▶ Dataset records
---

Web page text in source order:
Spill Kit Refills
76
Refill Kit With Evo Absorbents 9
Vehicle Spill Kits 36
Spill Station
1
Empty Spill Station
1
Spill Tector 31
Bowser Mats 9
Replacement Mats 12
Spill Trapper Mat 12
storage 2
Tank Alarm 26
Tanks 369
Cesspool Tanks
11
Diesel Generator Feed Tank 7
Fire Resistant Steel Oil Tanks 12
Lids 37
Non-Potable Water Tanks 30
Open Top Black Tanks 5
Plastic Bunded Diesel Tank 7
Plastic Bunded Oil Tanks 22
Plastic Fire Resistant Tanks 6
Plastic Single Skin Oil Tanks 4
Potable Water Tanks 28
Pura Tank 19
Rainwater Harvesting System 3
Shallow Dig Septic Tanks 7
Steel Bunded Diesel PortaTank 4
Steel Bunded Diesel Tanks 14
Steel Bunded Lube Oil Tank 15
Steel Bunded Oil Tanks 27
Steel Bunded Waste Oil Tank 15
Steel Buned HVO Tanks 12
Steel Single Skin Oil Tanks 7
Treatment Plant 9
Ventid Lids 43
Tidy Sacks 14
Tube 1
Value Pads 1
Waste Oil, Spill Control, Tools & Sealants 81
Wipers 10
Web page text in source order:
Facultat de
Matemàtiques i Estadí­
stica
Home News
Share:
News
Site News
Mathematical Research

---

▶ Work to be completed
Above are the records; from them, give again exactly the lines from the one containing "Refill Kit With Evo Absorbents 9" to the one containing "Plastic Bunded Diesel Tank 7", both lines included, and nothing more.

▶ Solution for this task
Refill Kit With Evo Absorbents 9
Vehicle Spill Kits 36
Spill Station
1
Empty Spill Station
1
Spill Tector 31
Bowser Mats 9
Replacement Mats 12
Spill Trapper Mat 12
storage 2
Tank Alarm 26
Tanks 369
Cesspool Tanks
11
Diesel Generator Feed Tank 7
Fire Resistant Steel Oil Tanks 12
Lids 37
Non-Potable Water Tanks 30
Open Top Black Tanks 5
Plastic Bunded Diesel Tank 7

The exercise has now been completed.